_What to do_
Find the line with "Snowden está asilado en Moscú, después de que" and the line with "On prend les mêmes, et on recommence" in the entries below; output exactly those two lines, every line between them, and no others.

_Dataset records_
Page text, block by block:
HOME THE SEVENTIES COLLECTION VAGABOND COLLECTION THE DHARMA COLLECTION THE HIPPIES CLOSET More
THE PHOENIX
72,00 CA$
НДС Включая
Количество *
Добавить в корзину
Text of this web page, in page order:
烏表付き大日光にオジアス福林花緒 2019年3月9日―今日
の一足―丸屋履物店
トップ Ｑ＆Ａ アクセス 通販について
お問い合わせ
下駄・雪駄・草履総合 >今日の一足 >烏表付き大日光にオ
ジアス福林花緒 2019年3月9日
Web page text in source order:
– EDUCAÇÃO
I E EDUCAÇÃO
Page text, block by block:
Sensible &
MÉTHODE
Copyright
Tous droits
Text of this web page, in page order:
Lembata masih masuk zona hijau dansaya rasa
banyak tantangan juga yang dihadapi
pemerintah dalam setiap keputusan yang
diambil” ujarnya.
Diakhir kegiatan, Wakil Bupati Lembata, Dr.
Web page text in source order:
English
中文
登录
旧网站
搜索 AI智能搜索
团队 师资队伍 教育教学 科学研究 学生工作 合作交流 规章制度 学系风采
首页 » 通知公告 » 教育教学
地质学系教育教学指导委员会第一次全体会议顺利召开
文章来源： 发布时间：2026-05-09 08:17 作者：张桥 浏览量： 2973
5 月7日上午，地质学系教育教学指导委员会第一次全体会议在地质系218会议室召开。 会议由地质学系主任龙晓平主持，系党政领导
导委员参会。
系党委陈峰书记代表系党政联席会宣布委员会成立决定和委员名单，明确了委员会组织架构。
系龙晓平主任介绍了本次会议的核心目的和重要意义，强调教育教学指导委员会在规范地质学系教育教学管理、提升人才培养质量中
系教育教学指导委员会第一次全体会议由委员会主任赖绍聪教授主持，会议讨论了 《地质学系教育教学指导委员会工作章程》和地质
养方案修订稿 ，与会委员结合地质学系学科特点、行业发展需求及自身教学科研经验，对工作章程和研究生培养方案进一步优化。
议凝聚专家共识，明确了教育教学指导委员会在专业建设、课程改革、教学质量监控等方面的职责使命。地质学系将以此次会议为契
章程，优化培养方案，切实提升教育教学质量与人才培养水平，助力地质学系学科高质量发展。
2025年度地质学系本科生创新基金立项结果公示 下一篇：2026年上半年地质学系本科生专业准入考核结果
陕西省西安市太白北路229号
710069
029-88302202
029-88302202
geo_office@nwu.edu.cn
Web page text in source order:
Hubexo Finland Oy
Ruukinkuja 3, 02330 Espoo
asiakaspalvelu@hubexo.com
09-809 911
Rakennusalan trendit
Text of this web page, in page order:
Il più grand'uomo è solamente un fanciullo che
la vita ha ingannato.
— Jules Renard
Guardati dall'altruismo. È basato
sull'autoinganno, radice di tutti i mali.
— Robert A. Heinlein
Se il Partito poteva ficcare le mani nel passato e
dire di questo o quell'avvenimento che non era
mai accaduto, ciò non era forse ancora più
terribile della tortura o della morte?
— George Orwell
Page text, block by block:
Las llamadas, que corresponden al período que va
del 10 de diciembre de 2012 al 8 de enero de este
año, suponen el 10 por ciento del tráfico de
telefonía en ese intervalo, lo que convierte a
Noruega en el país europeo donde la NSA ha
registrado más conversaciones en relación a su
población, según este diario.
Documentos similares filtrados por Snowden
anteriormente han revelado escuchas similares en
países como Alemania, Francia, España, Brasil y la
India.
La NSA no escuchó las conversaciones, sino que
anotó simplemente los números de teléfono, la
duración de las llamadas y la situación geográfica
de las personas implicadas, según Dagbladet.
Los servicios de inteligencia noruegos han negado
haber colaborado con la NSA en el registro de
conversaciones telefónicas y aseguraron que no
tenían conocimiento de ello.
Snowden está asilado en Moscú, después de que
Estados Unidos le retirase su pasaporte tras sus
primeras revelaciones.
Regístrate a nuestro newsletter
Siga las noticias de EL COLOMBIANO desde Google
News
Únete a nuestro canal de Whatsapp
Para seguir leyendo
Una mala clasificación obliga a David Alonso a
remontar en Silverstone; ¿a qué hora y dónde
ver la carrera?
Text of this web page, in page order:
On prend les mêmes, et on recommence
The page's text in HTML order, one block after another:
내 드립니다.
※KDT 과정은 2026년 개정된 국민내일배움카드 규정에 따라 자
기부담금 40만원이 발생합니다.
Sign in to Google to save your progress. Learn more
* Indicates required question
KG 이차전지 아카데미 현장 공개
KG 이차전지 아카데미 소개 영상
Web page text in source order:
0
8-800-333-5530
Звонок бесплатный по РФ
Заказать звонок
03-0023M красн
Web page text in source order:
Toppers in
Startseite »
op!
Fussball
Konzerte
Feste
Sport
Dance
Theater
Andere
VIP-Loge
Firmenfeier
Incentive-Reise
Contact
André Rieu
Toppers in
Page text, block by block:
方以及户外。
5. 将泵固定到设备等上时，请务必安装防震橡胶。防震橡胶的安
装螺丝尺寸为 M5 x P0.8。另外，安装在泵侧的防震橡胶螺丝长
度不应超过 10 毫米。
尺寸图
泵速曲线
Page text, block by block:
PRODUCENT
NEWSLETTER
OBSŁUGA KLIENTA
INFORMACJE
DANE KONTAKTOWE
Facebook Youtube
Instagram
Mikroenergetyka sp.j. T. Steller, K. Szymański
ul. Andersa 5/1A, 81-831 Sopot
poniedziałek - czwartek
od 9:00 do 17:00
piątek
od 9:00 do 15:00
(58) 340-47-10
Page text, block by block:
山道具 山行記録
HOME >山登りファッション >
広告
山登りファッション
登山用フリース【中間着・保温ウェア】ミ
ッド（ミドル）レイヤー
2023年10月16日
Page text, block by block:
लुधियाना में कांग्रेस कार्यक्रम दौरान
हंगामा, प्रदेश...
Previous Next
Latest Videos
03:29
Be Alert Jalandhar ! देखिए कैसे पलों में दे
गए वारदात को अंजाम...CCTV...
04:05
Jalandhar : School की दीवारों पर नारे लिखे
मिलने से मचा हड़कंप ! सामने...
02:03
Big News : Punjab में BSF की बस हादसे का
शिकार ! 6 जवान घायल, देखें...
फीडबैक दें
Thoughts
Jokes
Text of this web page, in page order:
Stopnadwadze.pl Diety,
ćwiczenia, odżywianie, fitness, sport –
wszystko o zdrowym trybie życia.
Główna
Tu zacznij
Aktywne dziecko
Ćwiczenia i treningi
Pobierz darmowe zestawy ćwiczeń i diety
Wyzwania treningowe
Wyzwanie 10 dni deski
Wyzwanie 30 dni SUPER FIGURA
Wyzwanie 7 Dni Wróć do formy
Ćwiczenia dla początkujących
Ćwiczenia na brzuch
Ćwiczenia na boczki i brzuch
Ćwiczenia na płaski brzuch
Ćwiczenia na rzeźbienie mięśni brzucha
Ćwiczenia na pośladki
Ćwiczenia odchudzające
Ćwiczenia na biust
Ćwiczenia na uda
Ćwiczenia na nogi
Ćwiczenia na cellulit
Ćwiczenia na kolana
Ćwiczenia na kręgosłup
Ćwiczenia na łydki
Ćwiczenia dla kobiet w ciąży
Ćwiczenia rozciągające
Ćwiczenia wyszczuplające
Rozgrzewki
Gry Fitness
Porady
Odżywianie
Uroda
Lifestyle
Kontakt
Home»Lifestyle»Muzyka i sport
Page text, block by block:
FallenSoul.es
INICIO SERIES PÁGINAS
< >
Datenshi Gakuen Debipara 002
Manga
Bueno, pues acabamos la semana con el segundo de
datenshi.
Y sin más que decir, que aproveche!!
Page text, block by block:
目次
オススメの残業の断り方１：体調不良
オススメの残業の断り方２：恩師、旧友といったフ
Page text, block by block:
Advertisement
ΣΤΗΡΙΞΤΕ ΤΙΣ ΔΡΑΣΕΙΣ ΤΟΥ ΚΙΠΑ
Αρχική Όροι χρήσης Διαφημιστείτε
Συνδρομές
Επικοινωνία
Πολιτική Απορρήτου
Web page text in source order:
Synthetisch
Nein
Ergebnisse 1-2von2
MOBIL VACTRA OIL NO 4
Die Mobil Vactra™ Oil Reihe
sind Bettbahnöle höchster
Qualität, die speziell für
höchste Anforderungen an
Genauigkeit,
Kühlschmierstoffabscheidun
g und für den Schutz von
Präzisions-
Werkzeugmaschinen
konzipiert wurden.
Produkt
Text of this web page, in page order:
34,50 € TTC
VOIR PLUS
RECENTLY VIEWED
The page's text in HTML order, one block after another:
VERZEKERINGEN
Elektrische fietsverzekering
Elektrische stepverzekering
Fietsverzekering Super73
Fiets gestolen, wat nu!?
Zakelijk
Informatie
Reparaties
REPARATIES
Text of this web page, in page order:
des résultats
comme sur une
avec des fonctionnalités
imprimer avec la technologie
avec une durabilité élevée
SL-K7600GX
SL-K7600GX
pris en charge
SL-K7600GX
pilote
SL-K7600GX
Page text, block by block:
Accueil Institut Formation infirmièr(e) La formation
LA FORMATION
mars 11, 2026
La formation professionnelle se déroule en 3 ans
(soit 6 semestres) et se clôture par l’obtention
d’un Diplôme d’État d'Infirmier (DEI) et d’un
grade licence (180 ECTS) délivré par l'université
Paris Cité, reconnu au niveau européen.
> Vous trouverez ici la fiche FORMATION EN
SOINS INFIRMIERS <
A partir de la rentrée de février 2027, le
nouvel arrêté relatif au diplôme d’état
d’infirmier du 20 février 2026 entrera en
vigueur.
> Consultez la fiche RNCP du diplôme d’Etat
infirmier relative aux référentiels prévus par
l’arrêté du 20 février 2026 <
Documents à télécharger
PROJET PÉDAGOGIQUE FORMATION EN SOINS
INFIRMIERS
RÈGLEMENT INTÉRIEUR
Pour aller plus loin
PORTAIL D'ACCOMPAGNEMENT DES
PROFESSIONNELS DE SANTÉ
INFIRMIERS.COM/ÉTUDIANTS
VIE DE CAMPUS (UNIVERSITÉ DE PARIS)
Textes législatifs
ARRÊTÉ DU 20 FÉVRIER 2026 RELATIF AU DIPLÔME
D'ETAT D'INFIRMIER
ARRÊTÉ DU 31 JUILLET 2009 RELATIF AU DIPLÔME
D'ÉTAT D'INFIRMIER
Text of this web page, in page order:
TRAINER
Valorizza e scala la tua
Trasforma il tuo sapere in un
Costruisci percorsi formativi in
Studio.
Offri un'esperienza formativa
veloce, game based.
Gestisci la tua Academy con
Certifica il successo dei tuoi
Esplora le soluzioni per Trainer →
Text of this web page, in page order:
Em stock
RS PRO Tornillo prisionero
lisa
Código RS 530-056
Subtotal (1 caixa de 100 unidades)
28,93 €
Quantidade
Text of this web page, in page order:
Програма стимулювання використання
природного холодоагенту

_Exercise answer_
Snowden está asilado en Moscú, después de que
Estados Unidos le retirase su pasaporte tras sus
primeras revelaciones.
Regístrate a nuestro newsletter
Siga las noticias de EL COLOMBIANO desde Google
News
Únete a nuestro canal de Whatsapp
Para seguir leyendo
Una mala clasificación obliga a David Alonso a
remontar en Silverstone; ¿a qué hora y dónde
ver la carrera?
Text of this web page, in page order:
On prend les mêmes, et on recommence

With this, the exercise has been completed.